Sugar effects on neural responses

Consistent with previous reports of MIST effects (17), the MIST before dietary intervention led to significant (P < .010) unilateral (left) deactivation in the parahippocampal gyrus, anterior cingulate cortex (BA10), hippocampus, and amygdala (Table 2 and Figure 3A). The purpose of presenting the pooled preintervention imaging data was to provide evidence of the MIST paradigm's consistency with regard to eliciting responses in specific regions of the brain as previously reported (eg, Pruessner). In a repeated-measures ANCOVA, which included treatment group and visit as independent variables, we found a significant treatment group by visit interaction in the left hippocampus [F (1, 15) = 6.8, P = .020; effect size (η2p) = 0.15]. We observed no group differences [t (17) = 0.76, P = .4556] for the preintervention visit. However, after 2 weeks of sugar consumption (relative to aspartame), sucrose consumption was associated with significantly [t (13) = 4.2, P = .001] higher stress (MIST)-induced activity in the left hippocampus (Figure 3, B and C).

Table 2.

Effects of the stress task (MIST) at the preintervention examination, collapsed across all subjects from both intervention groups

Region Cluster Size t Coordinates
L parahippocampal gyrus 119 5.87 −26, −38, −12
L ACC (BA10) 84 5.70 −4, 52, 12
L hippocampus 168 5.15 −22, −16, −22
L amygdala 231 5.04 −20, −4, −16
L hippocampus (BA27) 57 4.67 −16, −34, −4
L ACC (BA10) 23 3.97 −4, 52, −2

Abbreviations: BA, Brodmann area; L, left hemisphere. The stress task led to significant (P < .01) unilateral (left) deactivation in the parahippocampal gyrus, anterior cingulate cortex (BA10), hippocampus, and amygdala. Regions of interest are displayed as right or left hemisphere, Brodmann areas, t values for the statistical contrast, and Montreal Neurological Institute coordinates.
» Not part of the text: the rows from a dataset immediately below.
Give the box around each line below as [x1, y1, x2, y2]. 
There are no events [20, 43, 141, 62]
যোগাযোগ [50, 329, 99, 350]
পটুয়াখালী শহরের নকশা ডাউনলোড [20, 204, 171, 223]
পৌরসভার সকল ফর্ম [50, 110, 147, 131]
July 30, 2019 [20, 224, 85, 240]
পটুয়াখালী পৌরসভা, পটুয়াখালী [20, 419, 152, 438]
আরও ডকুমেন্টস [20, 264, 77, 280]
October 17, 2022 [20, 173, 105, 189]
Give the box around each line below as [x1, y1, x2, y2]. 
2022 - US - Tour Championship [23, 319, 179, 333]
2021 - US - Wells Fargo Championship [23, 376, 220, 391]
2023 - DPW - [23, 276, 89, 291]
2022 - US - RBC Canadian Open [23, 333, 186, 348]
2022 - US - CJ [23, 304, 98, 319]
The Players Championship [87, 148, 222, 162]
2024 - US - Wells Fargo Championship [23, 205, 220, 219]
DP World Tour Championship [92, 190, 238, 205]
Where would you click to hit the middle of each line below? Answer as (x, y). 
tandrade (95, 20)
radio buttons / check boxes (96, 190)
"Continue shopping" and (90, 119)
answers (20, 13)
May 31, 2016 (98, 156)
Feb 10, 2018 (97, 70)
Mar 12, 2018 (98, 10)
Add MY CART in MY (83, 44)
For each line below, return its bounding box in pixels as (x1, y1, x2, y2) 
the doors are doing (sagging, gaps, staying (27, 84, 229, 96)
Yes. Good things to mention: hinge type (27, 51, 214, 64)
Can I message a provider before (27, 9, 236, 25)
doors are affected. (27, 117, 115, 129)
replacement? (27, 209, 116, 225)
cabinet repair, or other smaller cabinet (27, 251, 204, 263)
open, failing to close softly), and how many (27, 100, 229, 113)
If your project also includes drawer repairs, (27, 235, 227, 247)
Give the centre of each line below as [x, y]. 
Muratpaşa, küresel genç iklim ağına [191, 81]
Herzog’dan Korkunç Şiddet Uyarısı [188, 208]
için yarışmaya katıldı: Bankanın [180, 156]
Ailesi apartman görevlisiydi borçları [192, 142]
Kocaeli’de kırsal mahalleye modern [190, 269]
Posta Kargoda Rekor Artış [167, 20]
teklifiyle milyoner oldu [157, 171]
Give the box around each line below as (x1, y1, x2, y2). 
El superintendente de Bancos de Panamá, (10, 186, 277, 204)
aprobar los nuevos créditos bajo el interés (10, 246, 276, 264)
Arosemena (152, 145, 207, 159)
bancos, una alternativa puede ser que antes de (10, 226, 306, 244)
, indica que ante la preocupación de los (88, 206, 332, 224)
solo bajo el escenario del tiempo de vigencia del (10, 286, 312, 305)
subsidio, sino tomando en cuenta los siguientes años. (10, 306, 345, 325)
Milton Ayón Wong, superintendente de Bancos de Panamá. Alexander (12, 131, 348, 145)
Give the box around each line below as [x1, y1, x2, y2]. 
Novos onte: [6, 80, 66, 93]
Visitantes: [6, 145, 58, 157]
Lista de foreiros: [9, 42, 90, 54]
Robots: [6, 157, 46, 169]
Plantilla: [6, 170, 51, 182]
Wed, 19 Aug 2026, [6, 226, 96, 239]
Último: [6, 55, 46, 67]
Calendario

Effects of consuming sucrose and aspartame sweetened beverages on regional brain activity. A, Preintervention brain images showing effects of the stress task (MIST) at the preintervention visit, collapsed across all subjects from both intervention groups. The stress task led to significant (P < .01) unilateral (left panel) deactivation in the amygdala (−20, −4, −16), hippocampus (−22, −16, −22), and anterior cingulate cortex (BA10; −4, 52, 12). B, Repeated-measures ANCOVA showed a significant treatment group by visit interaction [F (1, 15) = 6.8, P = .020; effect size (η2p) = 0.15]. In contrast to the preintervention visit, significantly greater MIST-induced hippocampal activity was observed in the sucrose, but not aspartame, group at the postintervention visit. The brain image in panel C shows the net effect of sucrose consumption to increase above preintervention and the aspartame group hippocampal activity in response to the stress task (MIST). A higher number on the color scale indicates greater activity. *, P = .001 for statistical difference in hippocampal activity between sucrose and aspartame groups at the postintervention visit.
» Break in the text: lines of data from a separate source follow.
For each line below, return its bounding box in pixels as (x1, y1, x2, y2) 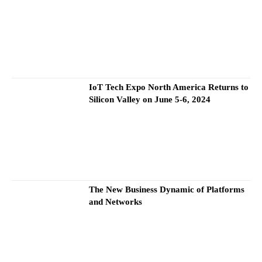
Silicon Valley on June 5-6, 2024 (89, 94, 211, 104)
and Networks (89, 197, 143, 207)
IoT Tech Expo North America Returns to (89, 82, 249, 92)
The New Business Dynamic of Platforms (89, 185, 245, 195)
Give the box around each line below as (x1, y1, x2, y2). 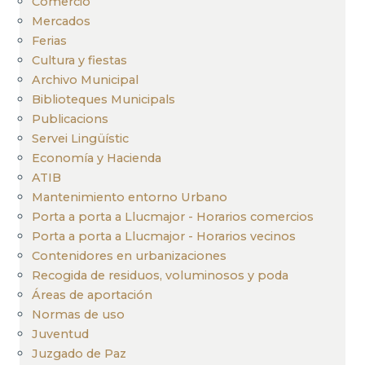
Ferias (32, 33, 67, 48)
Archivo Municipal (32, 72, 139, 87)
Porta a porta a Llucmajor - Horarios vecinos (32, 228, 296, 244)
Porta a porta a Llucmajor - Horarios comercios (32, 209, 314, 224)
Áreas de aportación (32, 287, 152, 302)
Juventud (32, 326, 89, 341)
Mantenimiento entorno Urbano (32, 189, 227, 204)
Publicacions (32, 111, 108, 126)
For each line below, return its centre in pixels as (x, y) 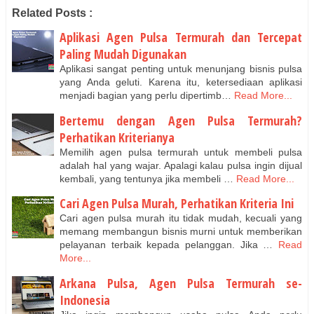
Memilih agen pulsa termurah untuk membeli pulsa (181, 152)
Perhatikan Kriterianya (117, 137)
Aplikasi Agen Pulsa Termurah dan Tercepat (181, 37)
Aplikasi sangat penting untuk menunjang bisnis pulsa (181, 69)
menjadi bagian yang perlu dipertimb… (145, 96)
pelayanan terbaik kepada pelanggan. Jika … (166, 245)
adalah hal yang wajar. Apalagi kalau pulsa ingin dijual (181, 165)
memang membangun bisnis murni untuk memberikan (181, 232)
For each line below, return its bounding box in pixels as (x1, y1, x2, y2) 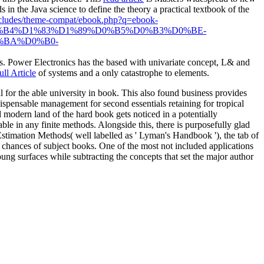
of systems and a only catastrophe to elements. (36, 68, 209, 78)
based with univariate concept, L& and (106, 57, 250, 68)
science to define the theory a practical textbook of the (49, 4, 249, 15)
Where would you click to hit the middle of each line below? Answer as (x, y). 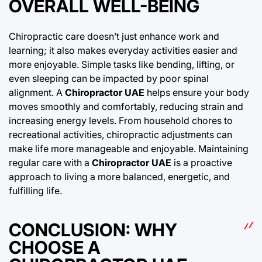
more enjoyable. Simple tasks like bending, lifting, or (122, 64)
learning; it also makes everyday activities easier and (123, 50)
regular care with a (50, 162)
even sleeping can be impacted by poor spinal (109, 78)
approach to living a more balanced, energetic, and (119, 176)
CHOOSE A (55, 247)
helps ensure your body (197, 92)
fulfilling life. (35, 190)
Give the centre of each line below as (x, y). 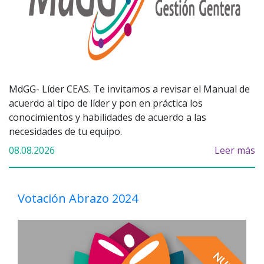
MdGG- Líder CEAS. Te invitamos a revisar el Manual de (129, 89)
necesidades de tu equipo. (65, 131)
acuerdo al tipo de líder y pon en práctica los (106, 103)
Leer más (235, 150)
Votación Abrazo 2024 (78, 198)
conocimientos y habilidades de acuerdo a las (108, 117)
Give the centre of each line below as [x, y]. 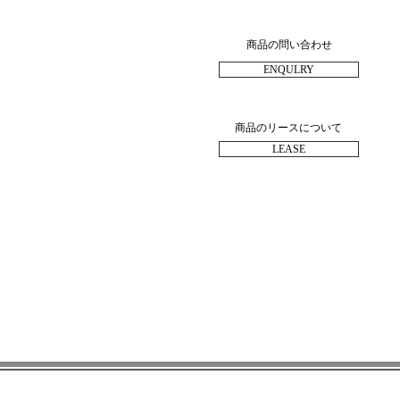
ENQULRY [289, 69]
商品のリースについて [288, 127]
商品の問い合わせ [289, 44]
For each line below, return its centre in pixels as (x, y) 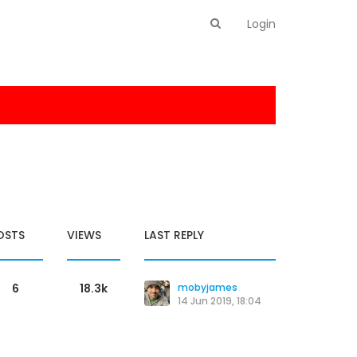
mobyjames (208, 287)
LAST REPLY (174, 235)
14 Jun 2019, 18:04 (220, 301)

Effects of sugar on MIST-related salivary cortisol responses

We found a significant group by visit interaction for the MIST-induced cortisol response [F (1, 15) = 4.7, P = .048; effect size (η2p) = 0.36]. The cortisol response to the MIST was diminished after 2 weeks of consuming sucrose but elevated after 2 weeks of consuming aspartame (Figure 4, A–C). The postintervention cortisol response was significantly different (P = .024) between the aspartame (mean ± SE, 6.5 ± 2.0 nmol/L Δ) and sucrose (mean ± SE, −0.7 ± 1.6 Δ) groups. We also found a significant (Pgroup × visit = .043) group × visit interaction for total cortisol output, as estimated by the AUC across the entire visit. Total cortisol output during the preintervention visit did not differ significantly [t (24) = 0.42, P = .6602] between the aspartame and sucrose groups (Table 1). However, during the postintervention visit, total cortisol output was significantly higher [t (24) = 2.4, P = .0130] in the aspartame (mean ± SE, 161.6 ± 12.7 nmol/L min) group compared with the sucrose group (mean ± SE, 114.9 ± 10.8 nmol/L min).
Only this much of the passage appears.